**YOUR ASSIGNMENT:**
Within the entries below, output exactly the lines between the line containing "You can then run the tests with [60, 205]" and the line containing "Give the box", inclusive, and omit any picture.

(Entries taken from a collection)
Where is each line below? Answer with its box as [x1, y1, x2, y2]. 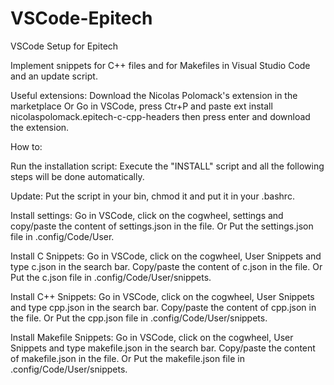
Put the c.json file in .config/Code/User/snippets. [10, 271, 212, 283]
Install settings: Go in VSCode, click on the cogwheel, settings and [10, 209, 284, 221]
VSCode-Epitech [10, 7, 153, 30]
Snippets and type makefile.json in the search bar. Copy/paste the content [10, 342, 316, 354]
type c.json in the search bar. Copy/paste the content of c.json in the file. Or [10, 260, 323, 272]
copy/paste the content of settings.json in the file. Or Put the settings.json [10, 220, 314, 232]
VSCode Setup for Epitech [10, 40, 119, 52]
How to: [10, 140, 43, 152]
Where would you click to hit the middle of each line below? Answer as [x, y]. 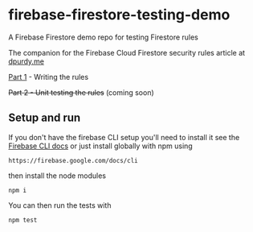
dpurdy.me [26, 61]
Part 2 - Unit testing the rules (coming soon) [81, 92]
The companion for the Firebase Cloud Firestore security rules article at [127, 52]
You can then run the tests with [60, 205]
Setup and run [45, 118]
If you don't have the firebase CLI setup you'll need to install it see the [124, 137]
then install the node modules [57, 176]
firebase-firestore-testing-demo [119, 15]
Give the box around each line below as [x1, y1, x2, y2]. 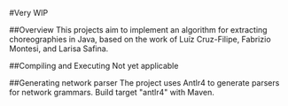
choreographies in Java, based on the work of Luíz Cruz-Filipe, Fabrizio [9, 34, 272, 44]
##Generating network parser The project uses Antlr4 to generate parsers [9, 78, 280, 87]
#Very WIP [9, 8, 49, 18]
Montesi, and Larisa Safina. [9, 43, 109, 54]
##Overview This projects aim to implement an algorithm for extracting [9, 25, 268, 34]
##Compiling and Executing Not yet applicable [9, 61, 179, 71]
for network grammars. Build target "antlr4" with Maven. [9, 87, 214, 97]
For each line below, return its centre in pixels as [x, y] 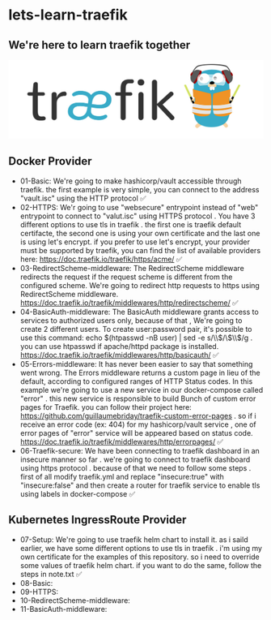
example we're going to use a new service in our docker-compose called [142, 390]
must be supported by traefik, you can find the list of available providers [140, 250]
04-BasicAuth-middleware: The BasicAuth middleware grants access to [139, 312]
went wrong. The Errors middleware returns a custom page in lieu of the [140, 372]
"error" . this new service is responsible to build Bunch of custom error [138, 398]
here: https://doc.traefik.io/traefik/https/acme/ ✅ [101, 259]
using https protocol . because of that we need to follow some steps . [135, 467]
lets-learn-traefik [68, 15]
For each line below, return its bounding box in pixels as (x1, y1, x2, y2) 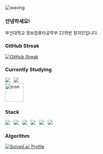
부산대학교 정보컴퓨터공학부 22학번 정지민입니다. (5, 30, 99, 36)
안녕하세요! (5, 18, 30, 25)
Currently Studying (5, 66, 52, 73)
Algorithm (5, 133, 30, 140)
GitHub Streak (5, 42, 40, 49)
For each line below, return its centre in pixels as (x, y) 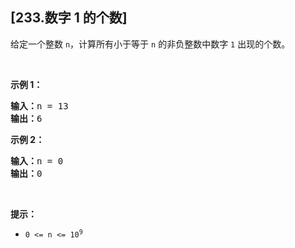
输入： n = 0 (37, 161)
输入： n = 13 (39, 106)
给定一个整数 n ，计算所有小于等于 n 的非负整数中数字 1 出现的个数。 (150, 44)
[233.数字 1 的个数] (69, 18)
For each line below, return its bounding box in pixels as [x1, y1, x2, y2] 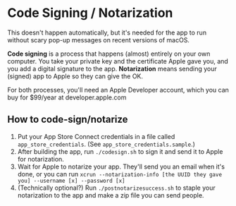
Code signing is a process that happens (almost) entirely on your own [7, 49, 211, 58]
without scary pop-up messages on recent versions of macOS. [7, 35, 190, 44]
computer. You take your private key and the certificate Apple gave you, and [7, 56, 229, 65]
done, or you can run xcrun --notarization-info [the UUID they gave [17, 169, 223, 178]
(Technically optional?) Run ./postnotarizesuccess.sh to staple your [17, 183, 216, 192]
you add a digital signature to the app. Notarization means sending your [7, 64, 217, 73]
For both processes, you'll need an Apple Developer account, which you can [7, 85, 229, 94]
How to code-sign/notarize [7, 114, 128, 126]
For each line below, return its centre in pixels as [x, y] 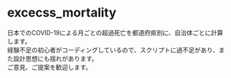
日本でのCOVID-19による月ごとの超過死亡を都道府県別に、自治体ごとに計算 [115, 32]
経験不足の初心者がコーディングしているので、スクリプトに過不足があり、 [113, 50]
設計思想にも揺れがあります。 [55, 58]
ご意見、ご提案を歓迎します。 [50, 67]
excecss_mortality [62, 13]
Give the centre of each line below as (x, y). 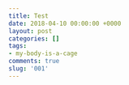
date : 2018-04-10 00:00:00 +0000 (65, 23)
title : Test (28, 16)
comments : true (34, 62)
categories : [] (34, 38)
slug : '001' (28, 69)
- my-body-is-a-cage (43, 53)
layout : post (30, 31)
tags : (17, 46)
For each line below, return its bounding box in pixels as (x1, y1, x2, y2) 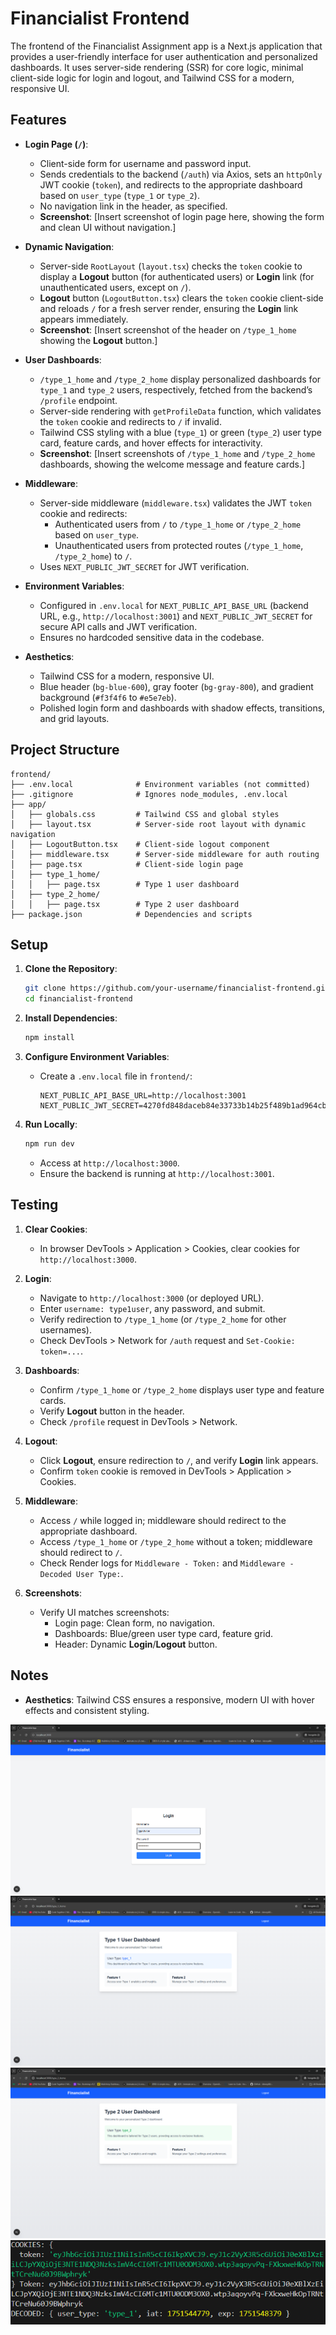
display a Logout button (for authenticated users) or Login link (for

**RESPONSE AREA:**
You can then run the tests with [60, 205]
Setup and run [45, 118]
If you don't have the firebase CLI setup you'll need to install it see the [124, 137]
then install the node modules [57, 176]
firebase-firestore-testing-demo [119, 15]
Give the box around each line below as [x1, y1, x2, y2]. 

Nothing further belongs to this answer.